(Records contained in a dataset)
○ ○ ○ ○

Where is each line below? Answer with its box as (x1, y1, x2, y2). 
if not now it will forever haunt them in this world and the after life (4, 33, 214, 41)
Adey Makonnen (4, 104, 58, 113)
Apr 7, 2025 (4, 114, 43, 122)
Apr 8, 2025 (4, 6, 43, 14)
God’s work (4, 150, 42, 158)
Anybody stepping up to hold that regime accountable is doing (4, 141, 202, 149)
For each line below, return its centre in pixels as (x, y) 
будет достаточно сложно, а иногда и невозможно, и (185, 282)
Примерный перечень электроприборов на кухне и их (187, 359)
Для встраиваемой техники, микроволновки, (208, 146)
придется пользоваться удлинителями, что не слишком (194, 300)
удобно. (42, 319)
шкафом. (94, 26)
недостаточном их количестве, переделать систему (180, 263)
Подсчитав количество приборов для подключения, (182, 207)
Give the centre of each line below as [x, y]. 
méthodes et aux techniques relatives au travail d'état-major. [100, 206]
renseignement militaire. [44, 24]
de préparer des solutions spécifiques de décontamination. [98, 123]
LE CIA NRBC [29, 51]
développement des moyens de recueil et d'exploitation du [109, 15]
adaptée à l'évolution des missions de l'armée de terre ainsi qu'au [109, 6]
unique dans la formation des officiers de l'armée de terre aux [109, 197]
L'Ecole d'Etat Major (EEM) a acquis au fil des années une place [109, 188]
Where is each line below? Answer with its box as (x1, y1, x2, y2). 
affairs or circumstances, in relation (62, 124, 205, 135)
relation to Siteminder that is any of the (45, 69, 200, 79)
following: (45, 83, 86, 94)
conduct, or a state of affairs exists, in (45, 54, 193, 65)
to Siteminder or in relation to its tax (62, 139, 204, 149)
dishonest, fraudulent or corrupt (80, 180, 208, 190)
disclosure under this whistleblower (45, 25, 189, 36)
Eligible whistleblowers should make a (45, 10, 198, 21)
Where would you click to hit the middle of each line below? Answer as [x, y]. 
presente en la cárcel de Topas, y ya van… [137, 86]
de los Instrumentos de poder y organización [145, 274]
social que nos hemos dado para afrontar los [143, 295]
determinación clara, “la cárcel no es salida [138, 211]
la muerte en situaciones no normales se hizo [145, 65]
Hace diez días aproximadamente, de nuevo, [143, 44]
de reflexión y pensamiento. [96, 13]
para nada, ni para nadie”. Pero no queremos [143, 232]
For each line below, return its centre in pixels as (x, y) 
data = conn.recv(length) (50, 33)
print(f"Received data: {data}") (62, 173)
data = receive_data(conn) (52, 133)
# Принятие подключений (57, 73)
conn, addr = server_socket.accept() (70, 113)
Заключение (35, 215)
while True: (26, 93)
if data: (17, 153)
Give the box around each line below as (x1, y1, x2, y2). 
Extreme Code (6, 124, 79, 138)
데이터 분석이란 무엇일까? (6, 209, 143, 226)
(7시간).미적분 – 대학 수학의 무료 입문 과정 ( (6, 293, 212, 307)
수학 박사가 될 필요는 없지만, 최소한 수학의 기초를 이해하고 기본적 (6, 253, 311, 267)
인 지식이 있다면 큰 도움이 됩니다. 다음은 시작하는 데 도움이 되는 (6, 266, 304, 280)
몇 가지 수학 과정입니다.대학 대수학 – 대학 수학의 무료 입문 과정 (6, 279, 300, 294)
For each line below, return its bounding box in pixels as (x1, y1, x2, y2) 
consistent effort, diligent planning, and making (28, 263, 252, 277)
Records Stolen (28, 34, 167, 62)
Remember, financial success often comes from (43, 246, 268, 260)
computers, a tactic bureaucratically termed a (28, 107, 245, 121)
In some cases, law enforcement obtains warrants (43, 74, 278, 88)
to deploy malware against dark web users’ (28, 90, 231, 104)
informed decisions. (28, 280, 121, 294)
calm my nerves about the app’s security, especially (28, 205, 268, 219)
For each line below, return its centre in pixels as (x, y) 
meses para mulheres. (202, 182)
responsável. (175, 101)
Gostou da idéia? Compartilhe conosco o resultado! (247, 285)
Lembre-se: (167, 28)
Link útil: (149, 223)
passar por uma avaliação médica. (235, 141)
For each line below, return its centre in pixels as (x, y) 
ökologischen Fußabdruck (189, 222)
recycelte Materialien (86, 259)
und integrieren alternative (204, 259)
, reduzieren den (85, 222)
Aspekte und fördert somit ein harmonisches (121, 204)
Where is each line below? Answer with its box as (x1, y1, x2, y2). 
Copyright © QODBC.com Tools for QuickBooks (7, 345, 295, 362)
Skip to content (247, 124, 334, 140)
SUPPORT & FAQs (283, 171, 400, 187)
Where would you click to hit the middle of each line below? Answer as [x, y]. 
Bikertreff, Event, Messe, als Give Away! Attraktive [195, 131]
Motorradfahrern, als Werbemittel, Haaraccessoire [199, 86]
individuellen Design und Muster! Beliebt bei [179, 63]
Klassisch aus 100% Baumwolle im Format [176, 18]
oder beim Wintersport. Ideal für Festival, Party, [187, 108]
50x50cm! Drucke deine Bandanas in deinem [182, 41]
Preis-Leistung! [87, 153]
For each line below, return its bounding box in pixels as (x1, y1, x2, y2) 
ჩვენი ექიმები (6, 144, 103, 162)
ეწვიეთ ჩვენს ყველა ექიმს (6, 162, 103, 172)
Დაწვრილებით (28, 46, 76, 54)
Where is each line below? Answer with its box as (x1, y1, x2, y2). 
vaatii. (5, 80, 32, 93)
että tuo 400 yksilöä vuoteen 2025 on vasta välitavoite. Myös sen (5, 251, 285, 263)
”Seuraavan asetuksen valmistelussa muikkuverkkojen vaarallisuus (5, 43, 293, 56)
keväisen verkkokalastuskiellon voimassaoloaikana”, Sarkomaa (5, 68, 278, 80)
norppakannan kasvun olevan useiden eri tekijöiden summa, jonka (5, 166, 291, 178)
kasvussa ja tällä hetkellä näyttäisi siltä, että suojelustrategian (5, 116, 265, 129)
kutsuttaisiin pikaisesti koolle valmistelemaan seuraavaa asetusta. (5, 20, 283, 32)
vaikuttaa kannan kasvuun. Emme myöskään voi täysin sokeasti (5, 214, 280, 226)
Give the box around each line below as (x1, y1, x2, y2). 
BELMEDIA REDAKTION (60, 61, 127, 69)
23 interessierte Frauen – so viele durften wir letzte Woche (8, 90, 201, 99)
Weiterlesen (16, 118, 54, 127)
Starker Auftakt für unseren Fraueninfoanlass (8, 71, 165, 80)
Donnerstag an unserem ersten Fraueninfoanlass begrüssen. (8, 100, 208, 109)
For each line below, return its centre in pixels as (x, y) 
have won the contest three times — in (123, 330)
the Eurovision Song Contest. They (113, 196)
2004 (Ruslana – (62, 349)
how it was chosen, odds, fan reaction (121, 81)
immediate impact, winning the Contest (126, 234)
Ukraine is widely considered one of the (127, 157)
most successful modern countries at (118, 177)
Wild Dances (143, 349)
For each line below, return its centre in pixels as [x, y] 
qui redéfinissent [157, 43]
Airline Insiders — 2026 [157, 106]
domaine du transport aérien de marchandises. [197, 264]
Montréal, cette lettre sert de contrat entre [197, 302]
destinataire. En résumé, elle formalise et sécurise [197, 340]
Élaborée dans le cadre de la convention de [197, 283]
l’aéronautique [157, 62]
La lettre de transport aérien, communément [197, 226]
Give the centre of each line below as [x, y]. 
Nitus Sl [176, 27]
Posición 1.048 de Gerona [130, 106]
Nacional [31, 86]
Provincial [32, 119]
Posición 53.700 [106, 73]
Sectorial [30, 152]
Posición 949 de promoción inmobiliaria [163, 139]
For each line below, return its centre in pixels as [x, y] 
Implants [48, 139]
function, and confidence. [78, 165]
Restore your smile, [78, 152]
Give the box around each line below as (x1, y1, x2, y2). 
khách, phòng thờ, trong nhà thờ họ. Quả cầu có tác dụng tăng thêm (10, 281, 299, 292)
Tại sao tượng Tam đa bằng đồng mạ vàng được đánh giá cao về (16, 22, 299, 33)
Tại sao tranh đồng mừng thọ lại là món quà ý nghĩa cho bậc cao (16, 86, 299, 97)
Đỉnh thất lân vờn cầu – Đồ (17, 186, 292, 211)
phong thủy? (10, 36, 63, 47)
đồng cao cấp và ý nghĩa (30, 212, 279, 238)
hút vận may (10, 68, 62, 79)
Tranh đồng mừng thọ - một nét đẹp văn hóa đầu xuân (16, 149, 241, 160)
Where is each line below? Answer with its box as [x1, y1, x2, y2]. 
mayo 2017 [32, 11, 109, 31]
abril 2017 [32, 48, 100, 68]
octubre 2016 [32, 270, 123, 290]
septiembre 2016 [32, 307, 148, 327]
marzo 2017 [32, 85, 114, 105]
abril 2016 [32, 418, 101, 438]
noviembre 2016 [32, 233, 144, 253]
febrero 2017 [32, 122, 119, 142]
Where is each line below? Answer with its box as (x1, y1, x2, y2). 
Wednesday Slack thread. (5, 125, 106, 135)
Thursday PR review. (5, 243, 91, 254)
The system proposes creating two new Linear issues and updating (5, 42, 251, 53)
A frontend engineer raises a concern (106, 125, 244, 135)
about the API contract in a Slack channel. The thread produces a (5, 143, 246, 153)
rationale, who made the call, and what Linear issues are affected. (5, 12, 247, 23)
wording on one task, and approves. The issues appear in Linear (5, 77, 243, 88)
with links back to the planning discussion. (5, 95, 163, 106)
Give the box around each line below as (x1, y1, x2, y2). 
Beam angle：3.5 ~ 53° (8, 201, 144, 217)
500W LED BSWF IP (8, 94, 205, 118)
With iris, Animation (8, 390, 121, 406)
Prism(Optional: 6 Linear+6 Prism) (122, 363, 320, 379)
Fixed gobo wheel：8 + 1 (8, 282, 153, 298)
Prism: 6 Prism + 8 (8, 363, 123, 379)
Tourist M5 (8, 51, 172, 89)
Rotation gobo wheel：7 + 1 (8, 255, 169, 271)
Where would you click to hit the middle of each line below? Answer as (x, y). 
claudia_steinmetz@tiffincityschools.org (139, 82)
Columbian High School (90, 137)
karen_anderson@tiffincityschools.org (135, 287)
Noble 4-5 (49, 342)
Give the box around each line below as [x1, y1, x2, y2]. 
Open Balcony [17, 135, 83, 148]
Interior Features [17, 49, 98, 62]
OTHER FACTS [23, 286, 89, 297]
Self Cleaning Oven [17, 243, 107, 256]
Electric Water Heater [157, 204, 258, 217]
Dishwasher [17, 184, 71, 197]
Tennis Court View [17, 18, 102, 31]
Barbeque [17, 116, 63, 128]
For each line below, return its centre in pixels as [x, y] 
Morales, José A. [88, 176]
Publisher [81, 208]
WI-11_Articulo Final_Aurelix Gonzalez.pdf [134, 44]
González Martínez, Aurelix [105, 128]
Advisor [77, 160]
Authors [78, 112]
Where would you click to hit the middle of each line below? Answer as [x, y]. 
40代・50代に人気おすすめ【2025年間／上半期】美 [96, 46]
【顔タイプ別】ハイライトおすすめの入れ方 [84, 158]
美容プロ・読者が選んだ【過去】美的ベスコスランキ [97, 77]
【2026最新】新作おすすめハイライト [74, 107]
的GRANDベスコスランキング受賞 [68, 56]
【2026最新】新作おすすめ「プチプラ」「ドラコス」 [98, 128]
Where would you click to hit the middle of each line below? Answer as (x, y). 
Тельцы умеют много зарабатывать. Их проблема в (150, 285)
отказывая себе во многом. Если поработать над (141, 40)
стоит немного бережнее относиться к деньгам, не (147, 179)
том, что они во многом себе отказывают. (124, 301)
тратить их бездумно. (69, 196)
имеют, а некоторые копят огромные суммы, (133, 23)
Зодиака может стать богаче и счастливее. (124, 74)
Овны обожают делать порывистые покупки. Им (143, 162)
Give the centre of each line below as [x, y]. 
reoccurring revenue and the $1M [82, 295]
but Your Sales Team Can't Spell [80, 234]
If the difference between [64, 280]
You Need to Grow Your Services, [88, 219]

○ ○ ○ ○

Task to carry out. Retype only the stretch of lines above starting at the one with "Open Balcony [17, 135, 83, 148]" and stopping at the one with "美容プロ・読者が選んだ【過去】美的ベスコスランキ [97, 77]", exactly as written, with both kept.

Output for this exercise.
Open Balcony [17, 135, 83, 148]
Interior Features [17, 49, 98, 62]
OTHER FACTS [23, 286, 89, 297]
Self Cleaning Oven [17, 243, 107, 256]
Electric Water Heater [157, 204, 258, 217]
Dishwasher [17, 184, 71, 197]
Tennis Court View [17, 18, 102, 31]
Barbeque [17, 116, 63, 128]
For each line below, return its centre in pixels as [x, y] 
Morales, José A. [88, 176]
Publisher [81, 208]
WI-11_Articulo Final_Aurelix Gonzalez.pdf [134, 44]
González Martínez, Aurelix [105, 128]
Advisor [77, 160]
Authors [78, 112]
Where would you click to hit the middle of each line below? Answer as [x, y]. 
40代・50代に人気おすすめ【2025年間／上半期】美 [96, 46]
【顔タイプ別】ハイライトおすすめの入れ方 [84, 158]
美容プロ・読者が選んだ【過去】美的ベスコスランキ [97, 77]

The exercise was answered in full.